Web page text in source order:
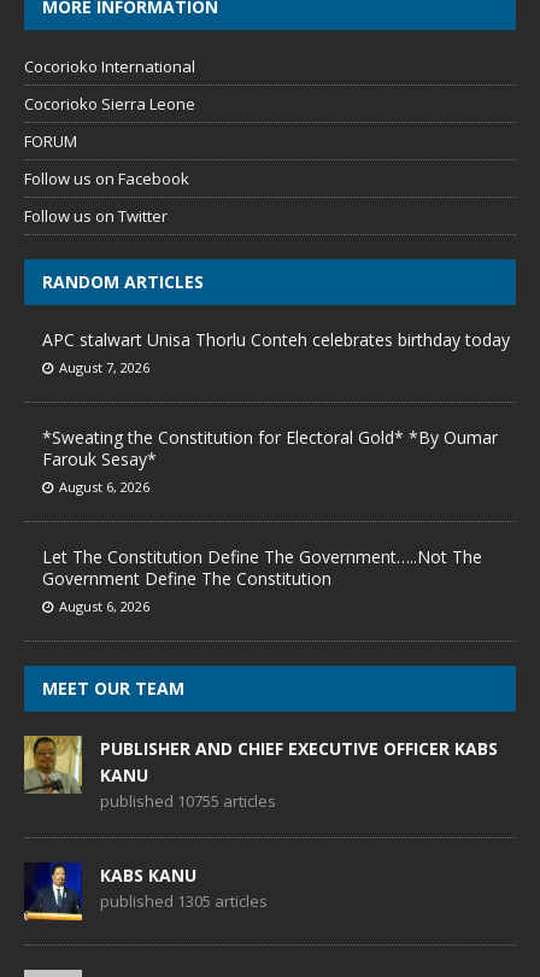
MORE INFORMATION
Cocorioko International
Cocorioko Sierra Leone
FORUM
Follow us on Facebook
Follow us on Twitter
RANDOM ARTICLES
APC stalwart Unisa Thorlu Conteh celebrates birthday today
August 7, 2026
*Sweating the Constitution for Electoral Gold* *By Oumar
Farouk Sesay*
August 6, 2026
Let The Constitution Define The Government…..Not The
Government Define The Constitution
August 6, 2026
MEET OUR TEAM
PUBLISHER AND CHIEF EXECUTIVE OFFICER KABS
KANU
published 10755 articles
KABS KANU
published 1305 articles
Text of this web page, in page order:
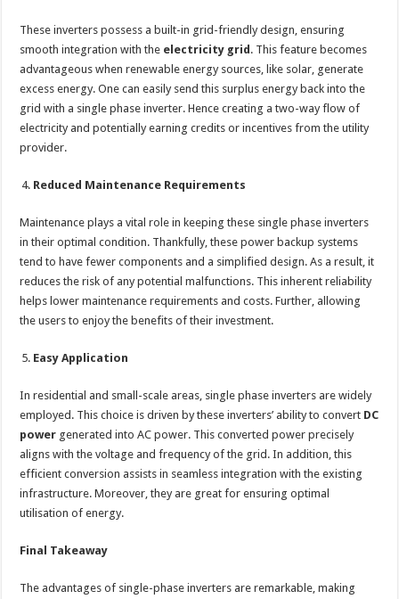
These inverters possess a built-in grid-friendly design, ensuring
smooth integration with the electricity grid. This feature becomes
advantageous when renewable energy sources, like solar, generate
excess energy. One can easily send this surplus energy back into the
grid with a single phase inverter. Hence creating a two-way flow of
electricity and potentially earning credits or incentives from the utility
provider.
Reduced Maintenance Requirements
Maintenance plays a vital role in keeping these single phase inverters
in their optimal condition. Thankfully, these power backup systems
tend to have fewer components and a simplified design. As a result, it
reduces the risk of any potential malfunctions. This inherent reliability
helps lower maintenance requirements and costs. Further, allowing
the users to enjoy the benefits of their investment.
Easy Application
In residential and small-scale areas, single phase inverters are widely
employed. This choice is driven by these inverters’ ability to convert DC
power generated into AC power. This converted power precisely
aligns with the voltage and frequency of the grid. In addition, this
efficient conversion assists in seamless integration with the existing
infrastructure. Moreover, they are great for ensuring optimal
utilisation of energy.
Final Takeaway
The advantages of single-phase inverters are remarkable, making
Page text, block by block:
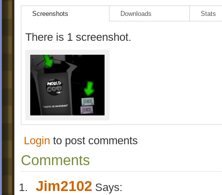
Screenshots Downloads Stats
There is 1 screenshot.
Login to post comments
Comments
Jim2102 Says:
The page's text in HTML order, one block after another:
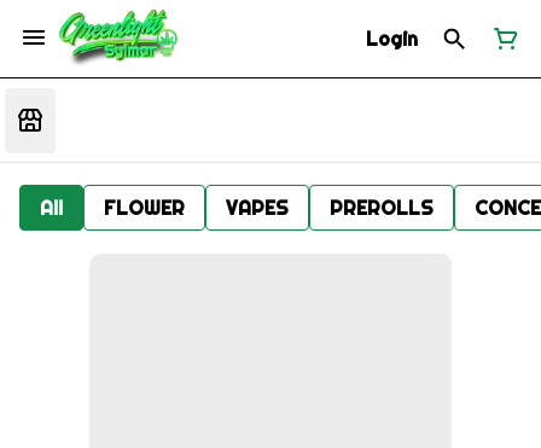
Login
All FLOWER VAPES PREROLLS

━━━━

**Work instructions:**
Where a line in the records above includes the string "Constitution", show it.

**Exercise solution:**
*Sweating the Constitution for Electoral Gold* *By Oumar
Let The Constitution Define The Government…..Not The
Government Define The Constitution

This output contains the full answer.